Given the fact that Dozat et al. (2017) obtained the best results in part-of-speech tagging by a significant margin in the CoNLL 2017 Shared Task, it would be expected that their model would also perform significantly well in morphological tagging since the tasks are very similar. Since they did not participate in this particular challenge, we decided to reimplement their system to serve as a strong baseline. As expected, our reimplementation of Dozat et al. (2017) tends to significantly outperform the winners of the CONLL 2017 Shared Task. However, in general, our models still obtain better results, outperforming Dozat et al. on 43 of the 54 treebanks, with an absolute difference of 0.42% on average.

5 Ablation Study

The model proposed in this paper of a Meta-BiLSTM with a sentence-based character model differs from prior work in multiple aspects. In this section, we perform ablations to determine the relative impact of each modeling decision.

For the experimental setup of the ablation experiments, we report accuracy scores for the development sets. We split off 5% of the sentences from each training corpus and we use this part for early stopping. Ablation experiments are either performed on a few selected treebanks to show individual language results or averaged across all treebanks for which tagging is non-trivial.

Impact of the Training Schema

We first compare jointly training the three model components (Meta-BiLSTM, character model, word model) to training each separately. Table 5 shows that separately optimized models are significantly more accurate on average than jointly optimized models. Separate optimization leads to better accuracy for 34 out of 40 treebanks for the morphological features task and for 30 out of 39 treebanks for xpos tagging. Separate optimization out-performed joint optimization by up to 2.1 percent absolute, while joint never out-performed separate by more than 0.5% absolute. We hypothesize that separately training the models forces each sub-model (word and character) to be strong enough to make high accuracy predictions and in some sense serves as a regularizer in the same way that dropout does for individual neurons.


Optimization Avg. F1 Score Avg. F1 Score
morphology xpos
separate 94.57 94.85
jointly 94.15 94.48
Table 5: Comparison of optimization methods: Separate optimization of the word, character and meta model is more accurate on average than full back-propagation using a single loss function.The results are statistically significant with two-tailed paired t-test for xpos with p0.001 and for morphology with 0.0001.

Impact of the Sentence-based Character Model

We compared the setup with sentence-based character context (Figure 0(a)) to word-based character context (Figure 2). We selected for these experiments a number of morphological rich languages. The results are shown in Table 6. The accuracy of the word-based character model joint with a word-based model were significantly lower than a sentence-based character model. We conclude also from these results and comparing with results of the reimplementation of DQM that early integration of the word-based character model performs much better as late integration via Meta-BiLSTM for a word-based character model.

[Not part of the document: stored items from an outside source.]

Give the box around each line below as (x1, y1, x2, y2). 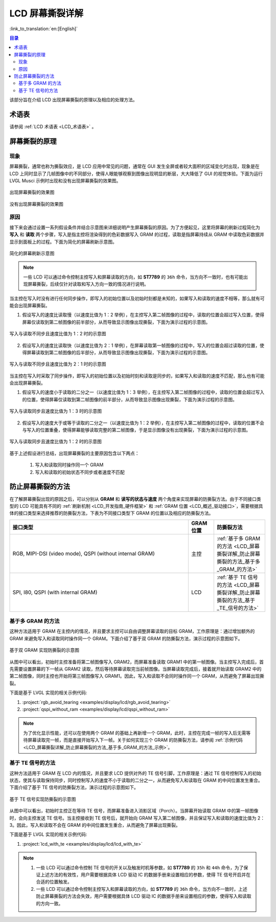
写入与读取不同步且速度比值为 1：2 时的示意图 (9, 331, 107, 337)
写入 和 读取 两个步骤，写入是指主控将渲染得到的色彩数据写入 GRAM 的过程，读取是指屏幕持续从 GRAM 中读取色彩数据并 (9, 231, 265, 238)
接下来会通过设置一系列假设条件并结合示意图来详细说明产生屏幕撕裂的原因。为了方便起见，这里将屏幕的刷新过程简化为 (9, 224, 260, 230)
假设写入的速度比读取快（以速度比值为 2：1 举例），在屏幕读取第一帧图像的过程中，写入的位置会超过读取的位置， (22, 342, 260, 348)
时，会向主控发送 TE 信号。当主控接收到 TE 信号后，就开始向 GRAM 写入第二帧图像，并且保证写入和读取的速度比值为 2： (9, 814, 265, 821)
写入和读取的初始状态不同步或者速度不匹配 (35, 469, 125, 475)
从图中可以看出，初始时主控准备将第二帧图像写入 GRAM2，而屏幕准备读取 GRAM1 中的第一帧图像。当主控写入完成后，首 (9, 658, 264, 665)
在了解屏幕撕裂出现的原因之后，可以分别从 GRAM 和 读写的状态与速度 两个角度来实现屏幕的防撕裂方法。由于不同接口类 (9, 496, 261, 502)
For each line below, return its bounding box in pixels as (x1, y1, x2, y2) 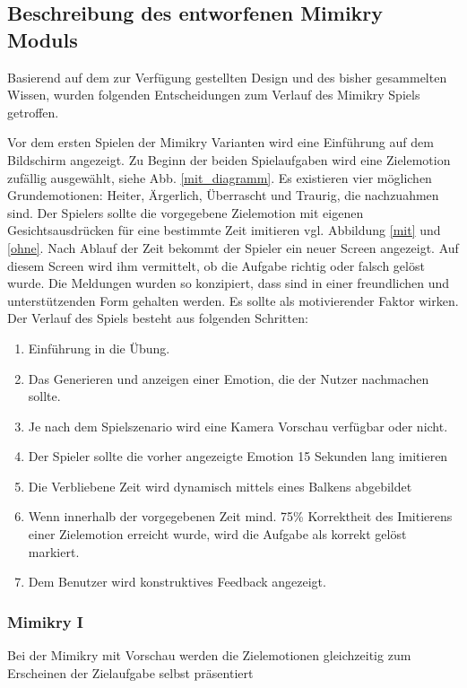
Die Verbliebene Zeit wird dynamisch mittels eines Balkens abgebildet (28, 476, 412, 495)
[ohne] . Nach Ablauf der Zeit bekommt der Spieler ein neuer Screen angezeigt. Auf (7, 238, 459, 257)
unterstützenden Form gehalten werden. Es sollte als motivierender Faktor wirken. (7, 291, 459, 309)
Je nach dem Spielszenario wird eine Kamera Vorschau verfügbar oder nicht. (28, 416, 448, 435)
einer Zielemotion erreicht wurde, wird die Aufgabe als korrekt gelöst (28, 525, 407, 544)
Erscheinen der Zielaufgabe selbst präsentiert (7, 663, 254, 682)
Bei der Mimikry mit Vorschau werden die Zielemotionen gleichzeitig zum (7, 646, 411, 665)
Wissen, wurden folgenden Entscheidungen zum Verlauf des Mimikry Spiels (7, 85, 420, 104)
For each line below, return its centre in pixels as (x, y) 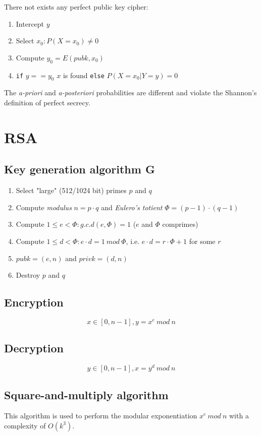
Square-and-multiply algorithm (86, 394)
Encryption (34, 302)
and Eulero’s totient (132, 207)
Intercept (30, 23)
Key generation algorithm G (80, 169)
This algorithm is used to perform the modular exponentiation (101, 416)
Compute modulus (44, 207)
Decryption (34, 348)
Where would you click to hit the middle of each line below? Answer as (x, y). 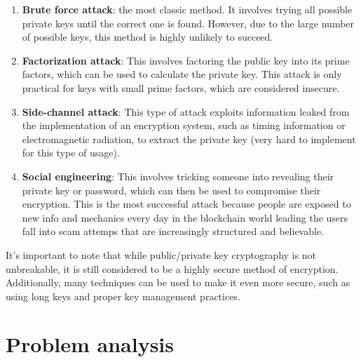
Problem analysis (90, 344)
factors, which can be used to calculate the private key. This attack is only (182, 74)
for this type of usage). (71, 153)
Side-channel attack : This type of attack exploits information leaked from (186, 111)
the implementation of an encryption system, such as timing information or (184, 125)
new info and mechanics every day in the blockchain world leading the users (185, 217)
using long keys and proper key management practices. (123, 296)
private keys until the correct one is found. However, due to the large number (188, 23)
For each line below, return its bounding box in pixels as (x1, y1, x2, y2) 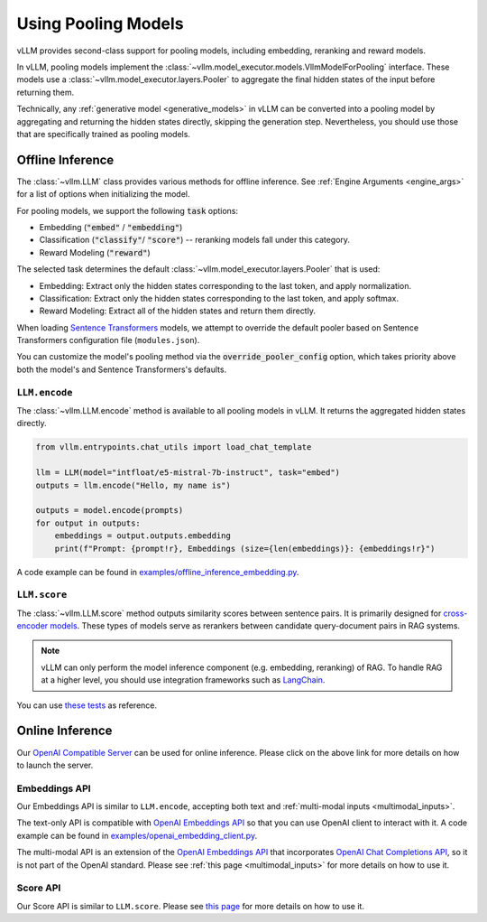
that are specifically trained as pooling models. (16, 128, 191, 139)
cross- (443, 608, 468, 619)
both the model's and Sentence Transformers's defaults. (16, 364, 227, 375)
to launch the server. (16, 759, 94, 770)
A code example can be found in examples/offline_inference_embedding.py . (16, 566, 299, 577)
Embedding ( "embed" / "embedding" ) (39, 221, 183, 232)
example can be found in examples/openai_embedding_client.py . (16, 830, 257, 841)
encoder (16, 620, 49, 631)
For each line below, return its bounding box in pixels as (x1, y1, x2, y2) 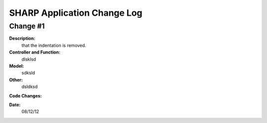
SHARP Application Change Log (9, 7, 143, 18)
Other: (9, 77, 23, 83)
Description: (9, 35, 36, 41)
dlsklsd (21, 56, 37, 62)
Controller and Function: (9, 49, 60, 55)
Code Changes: (9, 92, 42, 98)
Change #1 (9, 22, 45, 31)
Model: (9, 63, 24, 69)
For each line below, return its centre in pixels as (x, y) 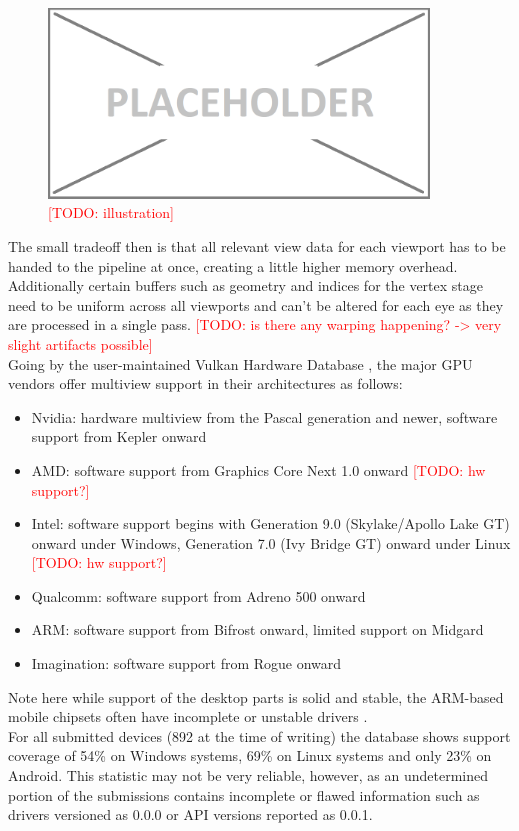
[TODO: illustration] (111, 212)
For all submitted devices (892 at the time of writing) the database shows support (259, 735)
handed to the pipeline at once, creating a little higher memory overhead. (233, 265)
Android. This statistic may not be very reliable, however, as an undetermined (248, 775)
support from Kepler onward (119, 436)
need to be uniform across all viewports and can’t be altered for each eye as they (256, 304)
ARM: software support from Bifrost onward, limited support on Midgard (257, 629)
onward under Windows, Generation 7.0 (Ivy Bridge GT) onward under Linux (271, 542)
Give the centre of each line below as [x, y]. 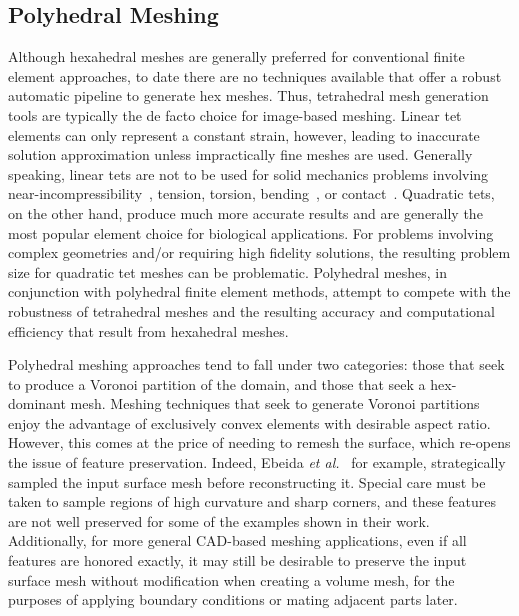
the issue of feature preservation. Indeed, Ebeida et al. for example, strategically [257, 462]
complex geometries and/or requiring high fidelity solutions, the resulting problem [259, 252]
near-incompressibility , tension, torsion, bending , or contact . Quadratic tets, [251, 193]
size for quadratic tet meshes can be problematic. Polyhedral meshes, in [227, 271]
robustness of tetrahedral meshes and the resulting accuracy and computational [251, 310]
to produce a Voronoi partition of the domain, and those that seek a [217, 383]
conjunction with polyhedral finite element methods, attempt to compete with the [259, 291]
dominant [37, 403]
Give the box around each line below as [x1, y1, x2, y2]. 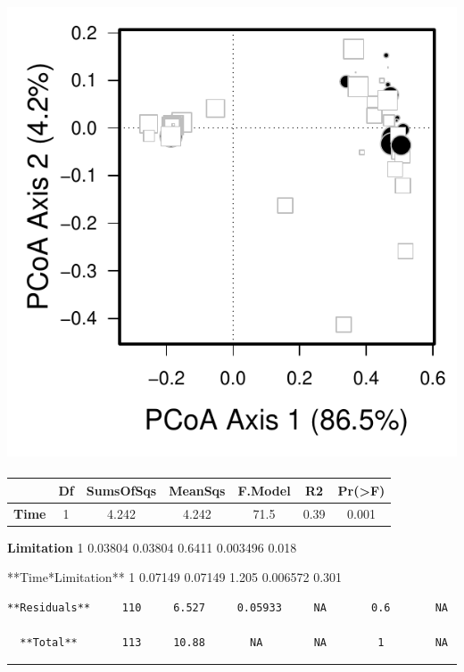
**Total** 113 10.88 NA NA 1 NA [20, 636, 448, 650]
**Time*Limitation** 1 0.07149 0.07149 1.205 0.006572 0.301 [7, 568, 343, 586]
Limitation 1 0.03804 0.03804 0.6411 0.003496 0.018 [7, 537, 297, 556]
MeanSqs [169, 480, 226, 499]
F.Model [237, 480, 291, 499]
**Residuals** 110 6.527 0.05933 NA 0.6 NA [7, 601, 448, 614]
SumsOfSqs [86, 480, 157, 499]
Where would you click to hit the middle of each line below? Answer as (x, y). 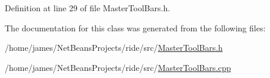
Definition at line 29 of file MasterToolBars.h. (88, 8)
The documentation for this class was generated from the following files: (135, 27)
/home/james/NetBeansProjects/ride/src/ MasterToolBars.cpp (118, 67)
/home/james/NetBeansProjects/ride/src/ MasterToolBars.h (114, 48)
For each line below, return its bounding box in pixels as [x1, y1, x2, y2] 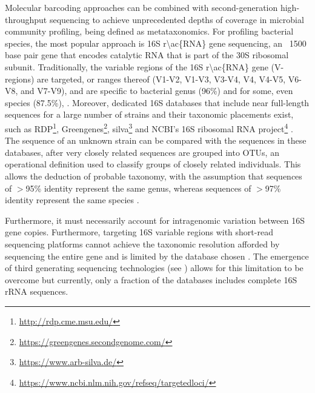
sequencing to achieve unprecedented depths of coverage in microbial [49, 13, 304, 25]
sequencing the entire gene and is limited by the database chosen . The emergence [5, 249, 309, 262]
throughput [5, 13, 47, 25]
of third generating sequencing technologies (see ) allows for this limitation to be [5, 261, 303, 274]
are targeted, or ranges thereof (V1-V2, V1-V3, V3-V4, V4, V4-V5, [37, 72, 286, 85]
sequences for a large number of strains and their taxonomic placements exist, [5, 108, 294, 121]
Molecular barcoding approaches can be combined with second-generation [5, 1, 278, 13]
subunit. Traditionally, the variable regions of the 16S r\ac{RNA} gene [5, 60, 268, 73]
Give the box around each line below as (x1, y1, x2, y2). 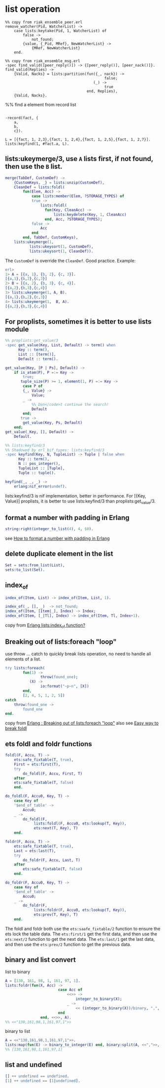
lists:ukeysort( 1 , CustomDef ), (29, 244, 94, 249)
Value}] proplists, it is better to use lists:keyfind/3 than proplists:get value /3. (5, 498, 156, 505)
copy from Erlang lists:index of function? (5, 622, 85, 629)
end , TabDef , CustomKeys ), (23, 235, 78, 240)
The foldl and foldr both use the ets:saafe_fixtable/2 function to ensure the (5, 925, 161, 931)
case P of (23, 384, 43, 389)
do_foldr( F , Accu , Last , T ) (23, 857, 80, 862)
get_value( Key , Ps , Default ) (23, 420, 83, 426)

dev. set word char model sentence char model
el 89.05 93.41
la_ittb 93.22 95.69
ru 88.94 92.31
tr 87.78 90.77
Table 6: F1 score for selected languages on sentence vs. word level character models for the prediction of morphology using late integration.

Impact of the Meta-BiLSTM Model Combination

The proposed model trains word and character models independently while training a joint model on top. Here we investigate the part-of-speech tagging performance of the joint model compared with the word and character models on their own (using hyperparameters from in 4.1).

Table 7 shows, for selected languages, the results averaged over 10 runs in order to measure standard deviation. The examples show that the combined model has significantly higher accuracy compared with either the character and word models individually.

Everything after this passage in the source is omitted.